Je le vis en travaillant ; je respecte les règles qu'on s'est donnés dans notre pays. Je le vis comme un temps arrêté, troublant, j'étais à trois jours de commencer un film, ça devait d'ailleurs se dérouler dans un hôpital. Et puis voilà, tout s'est arrêté, comme pour tout le monde.

Un mot sur le spectacle vivant, puisque tout est arrêté : vous attendez un geste des pouvoirs publics ? 

Les théâtres particulièrement sont très affectés et il va falloir trouver des solutions, aider... Les films aussi qui devaient sortir... C'est un tel chaos dans le monde artistique aussi, tous les acteurs intermittents, qui comptent sur l'enchaînement du travail, qui ne peuvent plus travailler et qui ne pourront pas tenir... On va se réveiller d'étape en étape. On dit toujours qu'après les grandes pandémies la façon de vivre change. C'est qu'on va peut-être mettre pas mal de temps à essayer de retrouver un équilibre, sans je l'espère, retomber dans la folie qui a précédé ce moment et on voit d'ailleurs à la faveur de ce qui nous arrive que finalement, nous, les pays occidentaux, que ce soit l'Europe ou les Etats-Unis, on n'était pas si bien préparés et qu'on n'avait pas mis les priorités là où elles auraient dû être. ça va nous obliger peut-être à reconsidérer la manière de vivre et aussi l'économie mondiale. C'est un voeux pieux, c'est une rêverie et on a toujours peur d'être rattrapés par une réalité violente, mais ce serait dommage de retomber dans la même façon qu'on avait de vivre auparavant.

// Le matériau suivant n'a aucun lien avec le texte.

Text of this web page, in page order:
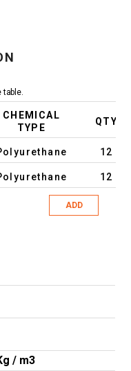
table.
CHEMICAL
TYPE
QTY
12
12
ADD
/ m3
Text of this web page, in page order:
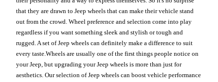
that they are drawn to Jeep wheels that can make their vehicle stand
out from the crowd. Wheel preference and selection come into play
regardless if you want something sleek and stylish or tough and
rugged. A set of Jeep wheels can definitely make a difference to suit
every taste.Wheels are usually one of the first things people notice on
your Jeep, but upgrading your Jeep wheels is more than just for
aesthetics. Our selection of Jeep wheels can boost vehicle performance
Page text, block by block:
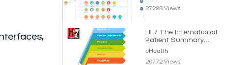
27298 Views
HL7 The International
Patient Summary
Standard | eHealth
eHealth
20772 Views
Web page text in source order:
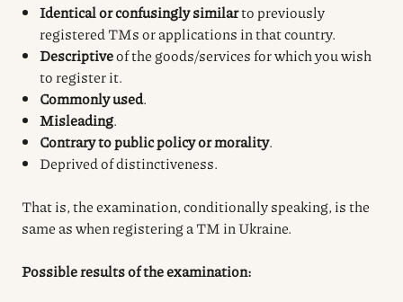
Identical or confusingly similarto previously
registered TMs or applications in that country.
Descriptiveof the goods/services for which you wish
to register it.
Commonly used.
Misleading.
Contrary to public policy or morality.
Deprived of distinctiveness.
That is, the examination, conditionally speaking, is the
same as when registering a TM in Ukraine.
Possible results of the examination:
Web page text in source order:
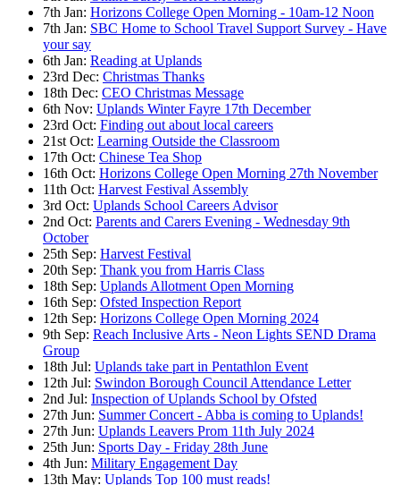
7th Jan: Horizons College Open Morning - 10am-12 Noon
7th Jan: SBC Home to School Travel Support Survey - Have
your say
6th Jan: Reading at Uplands
23rd Dec: Christmas Thanks
18th Dec: CEO Christmas Message
6th Nov: Uplands Winter Fayre 17th December
23rd Oct: Finding out about local careers
21st Oct: Learning Outside the Classroom
17th Oct: Chinese Tea Shop
16th Oct: Horizons College Open Morning 27th November
11th Oct: Harvest Festival Assembly
3rd Oct: Uplands School Careers Advisor
2nd Oct: Parents and Carers Evening - Wednesday 9th
October
25th Sep: Harvest Festival
20th Sep: Thank you from Harris Class
18th Sep: Uplands Allotment Open Morning
16th Sep: Ofsted Inspection Report
12th Sep: Horizons College Open Morning 2024
9th Sep: Reach Inclusive Arts - Neon Lights SEND Drama
Group
18th Jul: Uplands take part in Pentathlon Event
12th Jul: Swindon Borough Council Attendance Letter
2nd Jul: Inspection of Uplands School by Ofsted
27th Jun: Summer Concert - Abba is coming to Uplands!
27th Jun: Uplands Leavers Prom 11th July 2024
25th Jun: Sports Day - Friday 28th June
4th Jun: Military Engagement Day
13th May: Uplands Top 100 must reads!
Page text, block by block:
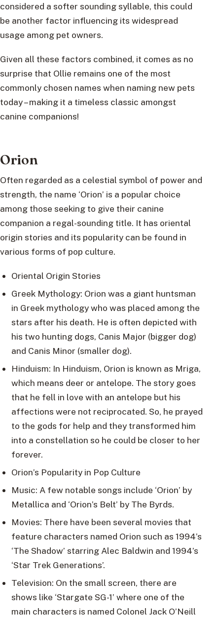
considered a softer sounding syllable, this could
be another factor influencing its widespread
usage among pet owners.
Given all these factors combined, it comes as no
surprise that Ollie remains one of the most
commonly chosen names when naming new pets
today – making it a timeless classic amongst
canine companions!
Orion
Often regarded as a celestial symbol of power and
strength, the name ‘Orion’ is a popular choice
among those seeking to give their canine
companion a regal-sounding title. It has oriental
origin stories and its popularity can be found in
various forms of pop culture.
Oriental Origin Stories
Greek Mythology: Orion was a giant huntsman
in Greek mythology who was placed among the
stars after his death. He is often depicted with
his two hunting dogs, Canis Major (bigger dog)
and Canis Minor (smaller dog).
Hinduism: In Hinduism, Orion is known as Mriga,
which means deer or antelope. The story goes
that he fell in love with an antelope but his
affections were not reciprocated. So, he prayed
to the gods for help and they transformed him
into a constellation so he could be closer to her
forever.
Orion’s Popularity in Pop Culture
Music: A few notable songs include ‘Orion’ by
Metallica and ‘Orion’s Belt’ by The Byrds.
Movies: There have been several movies that
feature characters named Orion such as 1994’s
‘The Shadow’ starring Alec Baldwin and 1994’s
‘Star Trek Generations’.
Television: On the small screen, there are
shows like ‘Stargate SG-1’ where one of the
main characters is named Colonel Jack O’Neill
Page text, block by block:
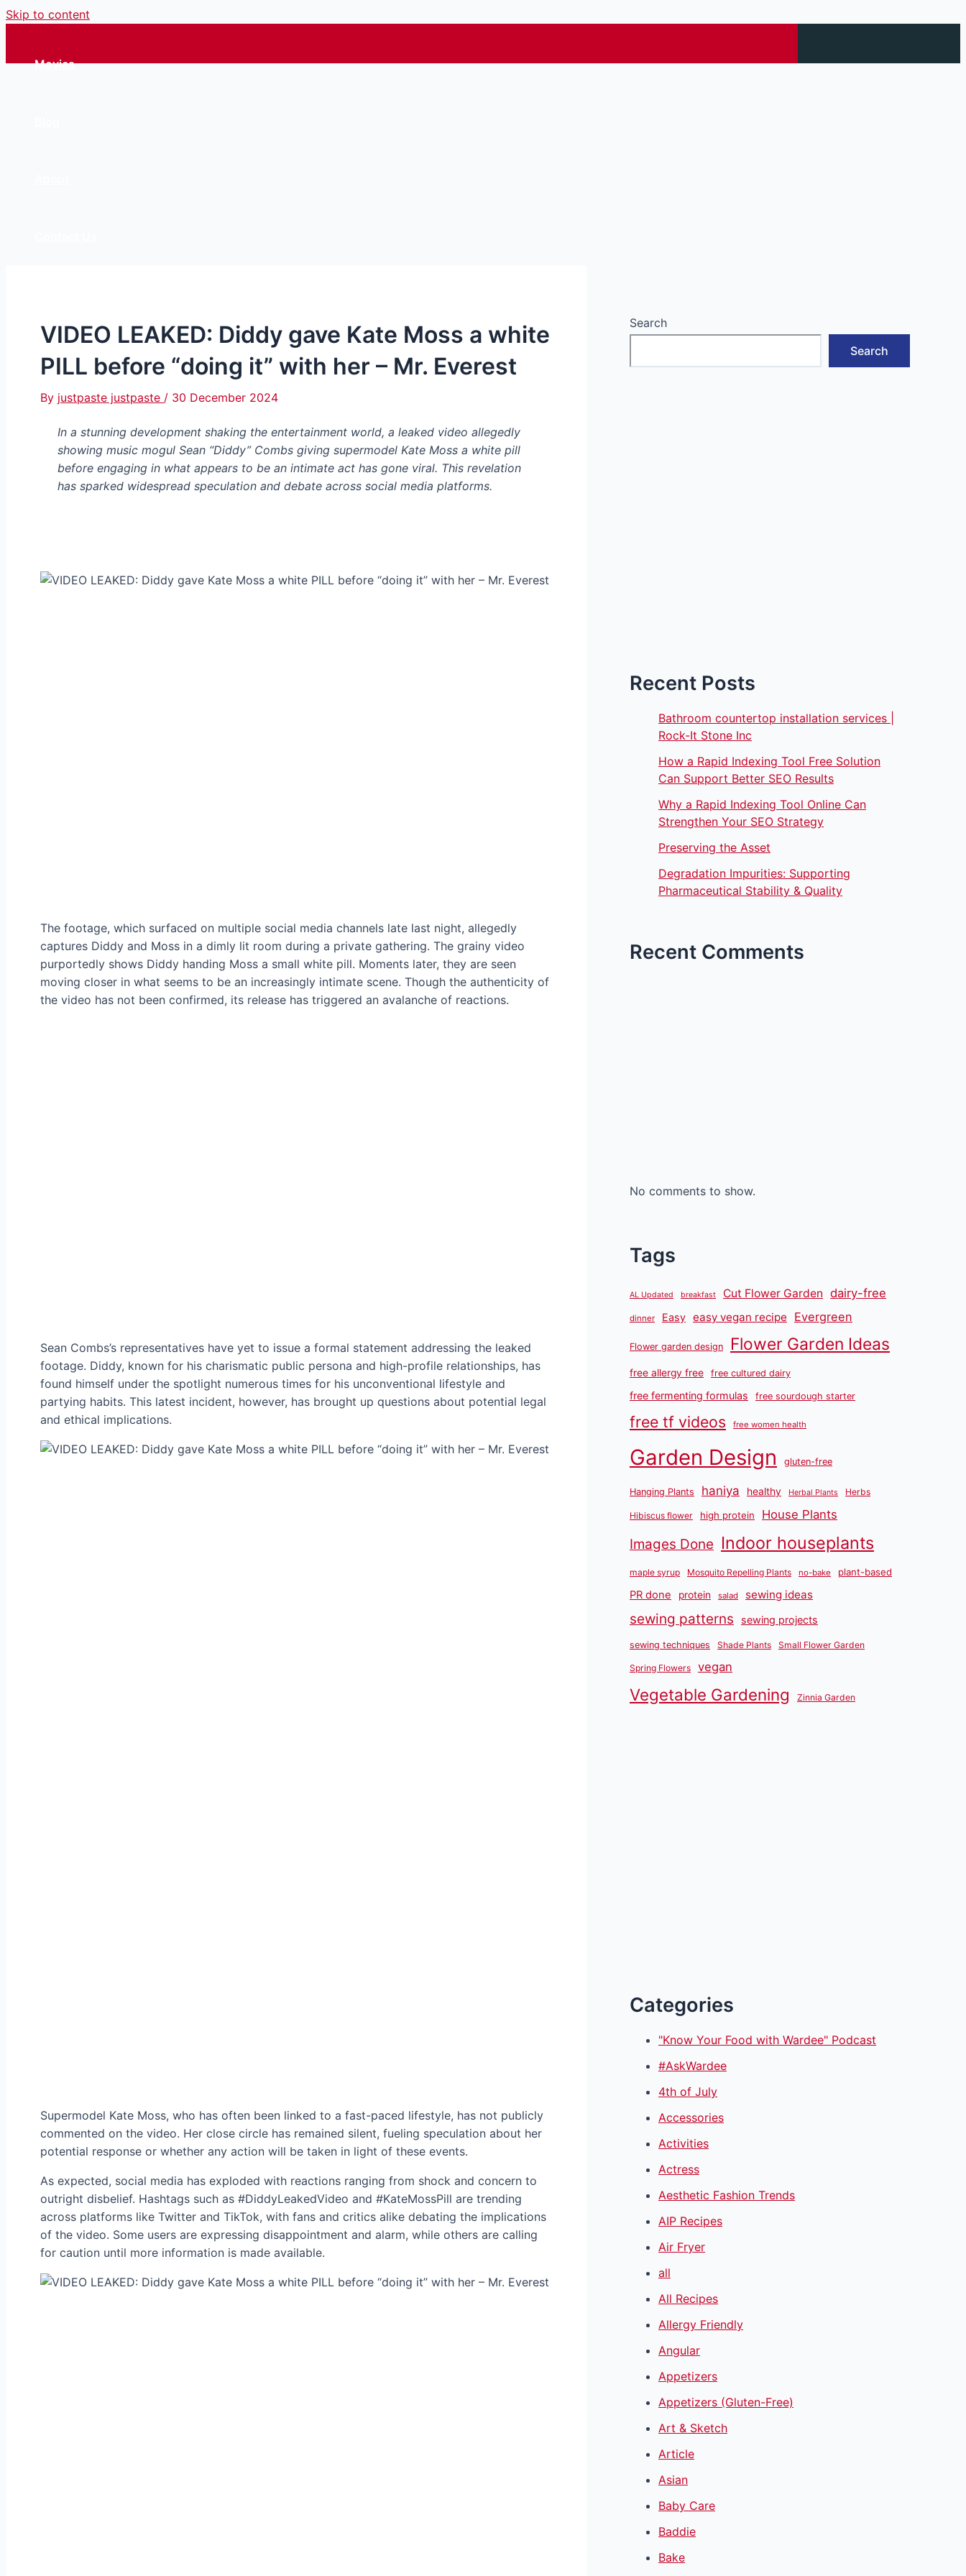
Skip to content
Movies
VIDEO LEAKED: Diddy gave Kate Moss a white
PILL before “doing it” with her – Mr. Everest
By justpaste justpaste / 30 December 2024
In a stunning development shaking the entertainment world, a leaked video allegedly
showing music mogul Sean “Diddy” Combs giving supermodel Kate Moss a white pill
before engaging in what appears to be an intimate act has gone viral. This revelation
has sparked widespread speculation and debate across social media platforms.
The footage, which surfaced on multiple social media channels late last night, allegedly
captures Diddy and Moss in a dimly lit room during a private gathering. The grainy video
purportedly shows Diddy handing Moss a small white pill. Moments later, they are seen
moving closer in what seems to be an increasingly intimate scene. Though the authenticity of
the video has not been confirmed, its release has triggered an avalanche of reactions.
Sean Combs’s representatives have yet to issue a formal statement addressing the leaked
footage. Diddy, known for his charismatic public persona and high-profile relationships, has
found himself under the spotlight numerous times for his unconventional lifestyle and
partying habits. This latest incident, however, has brought up questions about potential legal
and ethical implications.
Supermodel Kate Moss, who has often been linked to a fast-paced lifestyle, has not publicly
commented on the video. Her close circle has remained silent, fueling speculation about her
potential response or whether any action will be taken in light of these events.
As expected, social media has exploded with reactions ranging from shock and concern to
outright disbelief. Hashtags such as #DiddyLeakedVideo and #KateMossPill are trending
across platforms like Twitter and TikTok, with fans and critics alike debating the implications
of the video. Some users are expressing disappointment and alarm, while others are calling
for caution until more information is made available.
Search
Search
Recent Posts
Bathroom countertop installation services |
Rock-It Stone Inc
How a Rapid Indexing Tool Free Solution
Can Support Better SEO Results
Why a Rapid Indexing Tool Online Can
Strengthen Your SEO Strategy
Preserving the Asset
Degradation Impurities: Supporting
Pharmaceutical Stability & Quality
Recent Comments
No comments to show.
Tags
AL Updated breakfast Cut Flower Garden dairy-free
dinner Easy easy vegan recipe Evergreen
Flower garden design Flower Garden Ideas
free allergy free free cultured dairy
free fermenting formulas free sourdough starter
free tf videos free women health
Garden Design gluten-free
Hanging Plants haniya healthy Herbal Plants Herbs
Hibiscus flower high protein House Plants
Images Done Indoor houseplants
maple syrup Mosquito Repelling Plants no-bake plant-based
PR done protein salad sewing ideas
sewing patterns sewing projects
sewing techniques Shade Plants Small Flower Garden
Spring Flowers vegan
Vegetable Gardening Zinnia Garden
Categories
"Know Your Food with Wardee" Podcast
#AskWardee
4th of July
Accessories
Activities
Actress
Aesthetic Fashion Trends
AIP Recipes
Air Fryer
all
All Recipes
Allergy Friendly
Angular
Appetizers
Appetizers (Gluten-Free)
Art & Sketch
Article
Asian
Baby Care
Baddie
Bake

Comment imaginez-vous le monde d'après ?

Impossible d'imaginer. j'ai l'impression qu'on est au jour le jour, qu'on est rendus à nous-mêmes et à une prise de conscience. Le monde d'après, on va tous être obligés de penser, sans être dans une position stérile, à notre façon de vivre.

Merci André Dussolier, votre lecture de Semmelweis de Louis-Ferdinand Céline a donc lieu demain mercredi 15 avril de 19 à 20 heures sur France Culture. Et le livre est publié aux éditions Gallimard.